### EXERCISE BRIEF
Lines from the line with "related to this" to the line with "Legal Disclaimer: [11, 33, 105, 47]" in the entries below, and only those, must be output exactly, with both ends included.

• • • • •

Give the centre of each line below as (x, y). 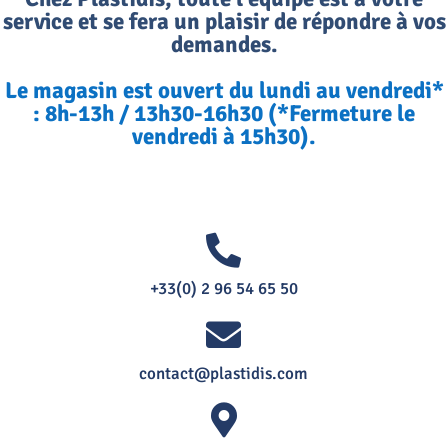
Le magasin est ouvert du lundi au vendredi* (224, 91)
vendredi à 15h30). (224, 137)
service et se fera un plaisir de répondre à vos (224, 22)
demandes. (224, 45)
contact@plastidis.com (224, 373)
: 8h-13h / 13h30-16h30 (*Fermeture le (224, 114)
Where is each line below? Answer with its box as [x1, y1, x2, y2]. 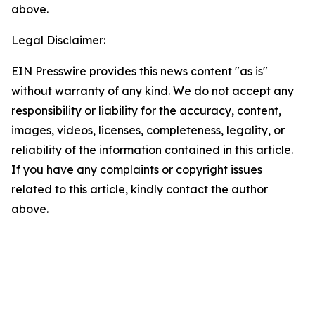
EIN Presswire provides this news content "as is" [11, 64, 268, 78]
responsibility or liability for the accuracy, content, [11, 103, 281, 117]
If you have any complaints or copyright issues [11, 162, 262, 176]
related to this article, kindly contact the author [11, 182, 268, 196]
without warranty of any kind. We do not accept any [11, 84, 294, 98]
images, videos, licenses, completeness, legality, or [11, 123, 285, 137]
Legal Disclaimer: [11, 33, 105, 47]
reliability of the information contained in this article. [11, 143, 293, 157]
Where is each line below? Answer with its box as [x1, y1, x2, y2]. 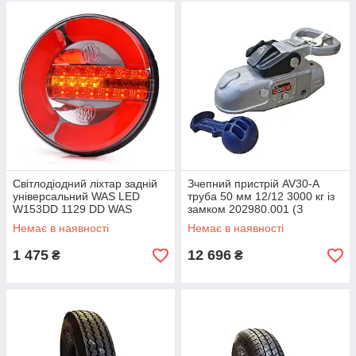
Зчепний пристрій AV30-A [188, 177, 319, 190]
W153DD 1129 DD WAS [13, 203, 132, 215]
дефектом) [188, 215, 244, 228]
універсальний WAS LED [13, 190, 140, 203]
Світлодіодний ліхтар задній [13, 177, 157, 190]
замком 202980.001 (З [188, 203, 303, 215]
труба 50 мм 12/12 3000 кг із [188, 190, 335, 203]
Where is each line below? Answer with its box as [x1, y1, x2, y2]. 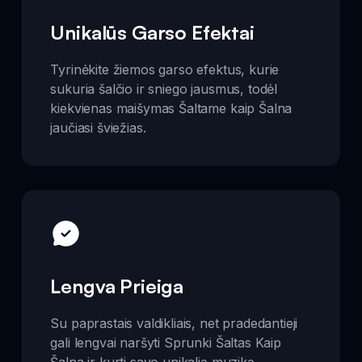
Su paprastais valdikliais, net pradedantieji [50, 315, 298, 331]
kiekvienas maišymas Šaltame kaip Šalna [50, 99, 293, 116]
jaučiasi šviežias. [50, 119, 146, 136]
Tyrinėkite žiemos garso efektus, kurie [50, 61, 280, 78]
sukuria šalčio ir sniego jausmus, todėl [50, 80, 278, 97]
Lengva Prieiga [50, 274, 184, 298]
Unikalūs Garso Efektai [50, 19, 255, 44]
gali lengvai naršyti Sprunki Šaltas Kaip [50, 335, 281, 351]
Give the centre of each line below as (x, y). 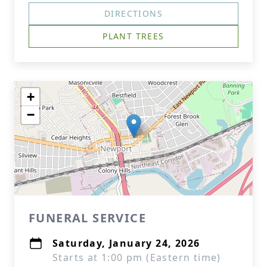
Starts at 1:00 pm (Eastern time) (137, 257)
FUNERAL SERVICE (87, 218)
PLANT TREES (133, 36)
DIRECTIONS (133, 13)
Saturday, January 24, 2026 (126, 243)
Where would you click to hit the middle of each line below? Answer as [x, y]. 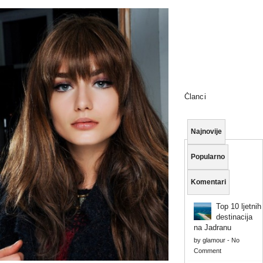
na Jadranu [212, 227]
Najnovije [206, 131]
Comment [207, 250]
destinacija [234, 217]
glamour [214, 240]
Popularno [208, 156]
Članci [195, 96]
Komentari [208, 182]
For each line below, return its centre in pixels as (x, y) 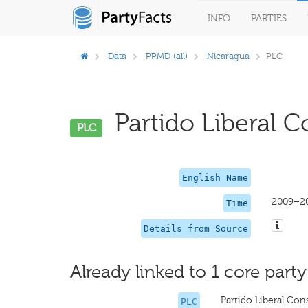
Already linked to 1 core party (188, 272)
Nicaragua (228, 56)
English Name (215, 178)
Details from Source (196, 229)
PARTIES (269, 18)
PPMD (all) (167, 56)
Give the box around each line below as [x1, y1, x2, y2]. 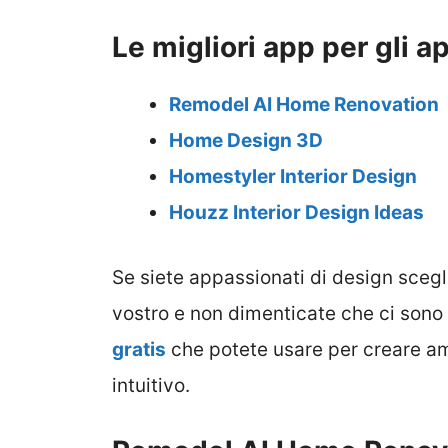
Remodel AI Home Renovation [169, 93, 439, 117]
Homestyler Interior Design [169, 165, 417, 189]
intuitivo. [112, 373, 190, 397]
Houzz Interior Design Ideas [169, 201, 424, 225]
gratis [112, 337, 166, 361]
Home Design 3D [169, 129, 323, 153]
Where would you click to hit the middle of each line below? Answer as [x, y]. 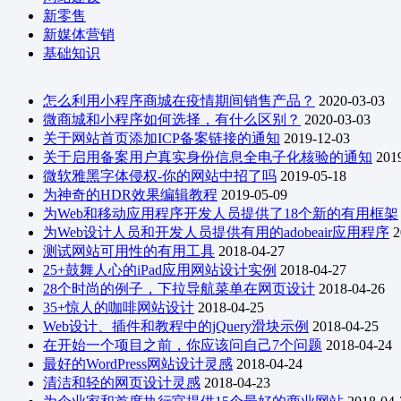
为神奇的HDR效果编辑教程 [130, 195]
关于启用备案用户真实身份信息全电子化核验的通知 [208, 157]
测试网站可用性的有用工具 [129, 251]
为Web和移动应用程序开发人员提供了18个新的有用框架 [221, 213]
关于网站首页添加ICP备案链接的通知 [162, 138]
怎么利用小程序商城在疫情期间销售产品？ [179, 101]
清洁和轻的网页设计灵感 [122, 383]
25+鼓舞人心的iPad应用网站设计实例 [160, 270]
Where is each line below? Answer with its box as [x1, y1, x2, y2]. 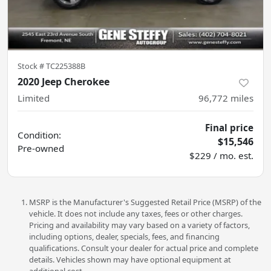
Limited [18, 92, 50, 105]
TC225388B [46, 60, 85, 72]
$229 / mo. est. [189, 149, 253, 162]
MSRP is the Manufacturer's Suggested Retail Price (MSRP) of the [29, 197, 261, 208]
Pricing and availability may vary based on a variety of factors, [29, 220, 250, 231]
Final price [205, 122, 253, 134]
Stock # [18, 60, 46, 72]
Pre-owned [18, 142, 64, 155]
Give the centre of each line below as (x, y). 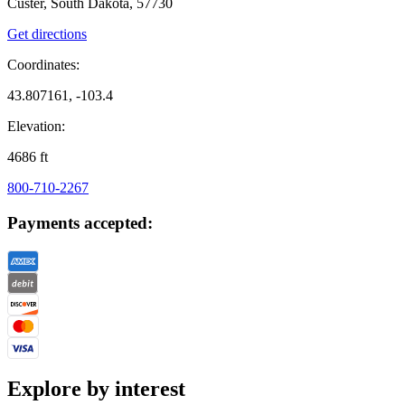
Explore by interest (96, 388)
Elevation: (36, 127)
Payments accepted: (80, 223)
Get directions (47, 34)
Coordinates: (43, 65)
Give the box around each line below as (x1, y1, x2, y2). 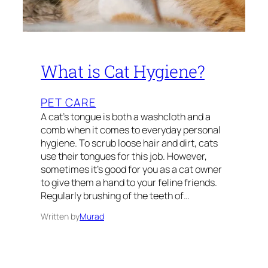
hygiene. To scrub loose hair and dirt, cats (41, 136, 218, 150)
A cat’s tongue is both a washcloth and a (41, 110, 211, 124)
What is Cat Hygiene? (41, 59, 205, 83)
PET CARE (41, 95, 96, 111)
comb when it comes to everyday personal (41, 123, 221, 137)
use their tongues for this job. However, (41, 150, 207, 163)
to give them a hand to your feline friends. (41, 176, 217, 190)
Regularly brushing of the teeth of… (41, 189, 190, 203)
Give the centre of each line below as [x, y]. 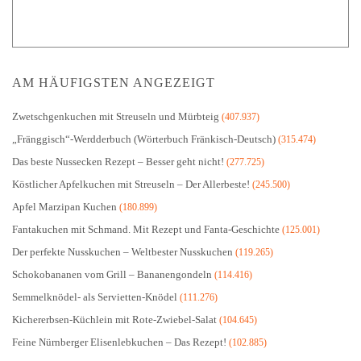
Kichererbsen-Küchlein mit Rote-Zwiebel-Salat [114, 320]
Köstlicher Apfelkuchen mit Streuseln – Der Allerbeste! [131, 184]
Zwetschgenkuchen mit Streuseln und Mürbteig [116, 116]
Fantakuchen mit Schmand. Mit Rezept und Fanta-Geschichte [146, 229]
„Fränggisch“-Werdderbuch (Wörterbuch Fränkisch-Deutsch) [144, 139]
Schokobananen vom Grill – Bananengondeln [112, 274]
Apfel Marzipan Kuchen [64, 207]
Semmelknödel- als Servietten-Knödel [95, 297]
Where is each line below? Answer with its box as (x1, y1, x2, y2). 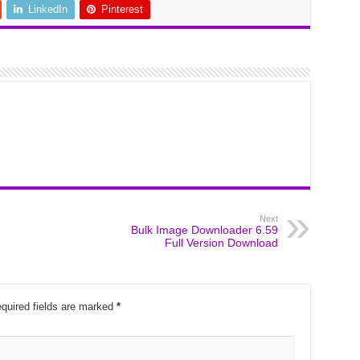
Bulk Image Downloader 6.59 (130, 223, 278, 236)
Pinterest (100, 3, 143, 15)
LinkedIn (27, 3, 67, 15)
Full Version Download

• • • • •

### RESULT OF THE EXERCISE
related to this article, kindly contact the author [11, 182, 268, 196]
without warranty of any kind. We do not accept any [11, 84, 294, 98]
images, videos, licenses, completeness, legality, or [11, 123, 285, 137]
Legal Disclaimer: [11, 33, 105, 47]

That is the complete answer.